(Directions) Each line below must be reproduced exactly, though the pictures are to be dropped.

(Task data)
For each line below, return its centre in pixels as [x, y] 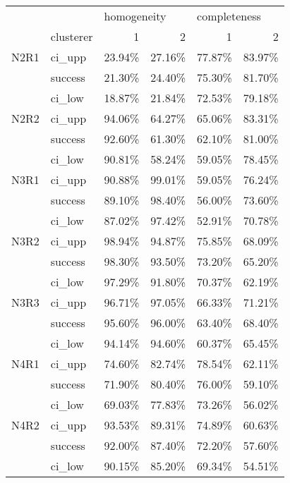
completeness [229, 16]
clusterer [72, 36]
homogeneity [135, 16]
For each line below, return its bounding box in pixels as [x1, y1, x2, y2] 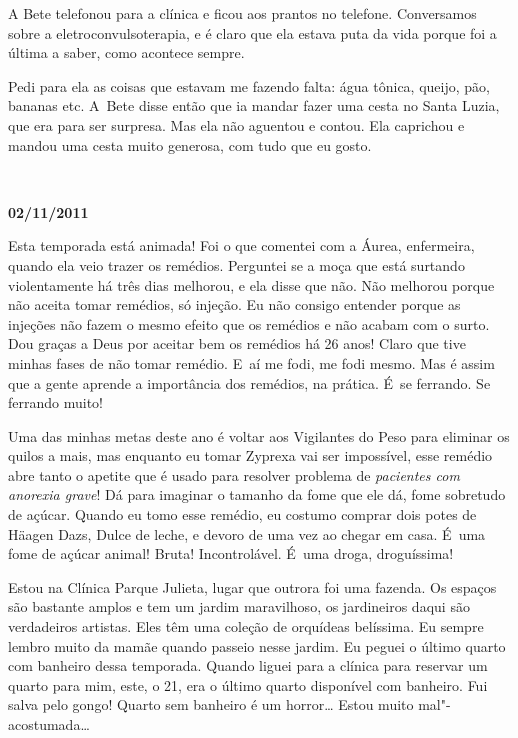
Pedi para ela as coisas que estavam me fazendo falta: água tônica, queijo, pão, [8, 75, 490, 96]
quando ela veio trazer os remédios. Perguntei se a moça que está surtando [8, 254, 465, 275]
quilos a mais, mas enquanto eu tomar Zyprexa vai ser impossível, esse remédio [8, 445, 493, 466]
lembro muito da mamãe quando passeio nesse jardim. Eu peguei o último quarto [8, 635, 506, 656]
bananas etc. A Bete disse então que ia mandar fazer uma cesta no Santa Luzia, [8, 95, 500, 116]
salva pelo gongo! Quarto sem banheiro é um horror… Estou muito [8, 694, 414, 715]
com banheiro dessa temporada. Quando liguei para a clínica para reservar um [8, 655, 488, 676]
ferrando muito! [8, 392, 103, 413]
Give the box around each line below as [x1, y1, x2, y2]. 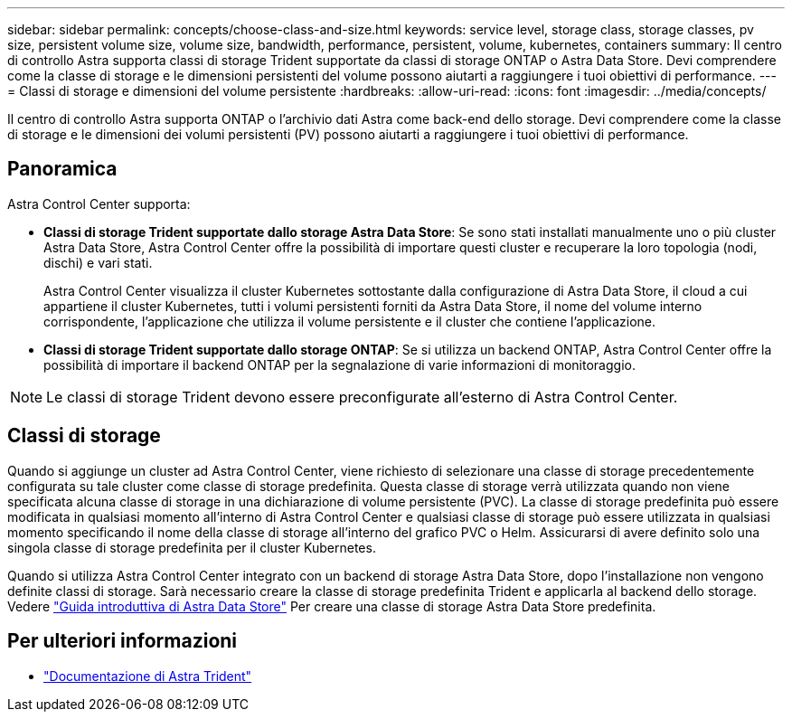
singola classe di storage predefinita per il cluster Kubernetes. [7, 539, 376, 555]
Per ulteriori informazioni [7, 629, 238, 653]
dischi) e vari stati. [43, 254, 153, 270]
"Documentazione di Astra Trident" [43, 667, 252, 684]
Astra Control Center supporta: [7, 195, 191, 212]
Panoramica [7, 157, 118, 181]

(Expected answer)
For each line below, return its centre in pixels as [x, y] 
completeness [229, 16]
clusterer [72, 36]
homogeneity [135, 16]
For each line below, return its bounding box in pixels as [x1, y1, x2, y2] 
Pedi para ela as coisas que estavam me fazendo falta: água tônica, queijo, pão, [8, 75, 490, 96]
quando ela veio trazer os remédios. Perguntei se a moça que está surtando [8, 254, 465, 275]
quilos a mais, mas enquanto eu tomar Zyprexa vai ser impossível, esse remédio [8, 445, 493, 466]
lembro muito da mamãe quando passeio nesse jardim. Eu peguei o último quarto [8, 635, 506, 656]
bananas etc. A Bete disse então que ia mandar fazer uma cesta no Santa Luzia, [8, 95, 500, 116]
salva pelo gongo! Quarto sem banheiro é um horror… Estou muito [8, 694, 414, 715]
com banheiro dessa temporada. Quando liguei para a clínica para reservar um [8, 655, 488, 676]
ferrando muito! [8, 392, 103, 413]
Give the box around each line below as [x1, y1, x2, y2]. 
singola classe di storage predefinita per il cluster Kubernetes. [7, 539, 376, 555]
Per ulteriori informazioni [7, 629, 238, 653]
dischi) e vari stati. [43, 254, 153, 270]
"Documentazione di Astra Trident" [43, 667, 252, 684]
Astra Control Center supporta: [7, 195, 191, 212]
Panoramica [7, 157, 118, 181]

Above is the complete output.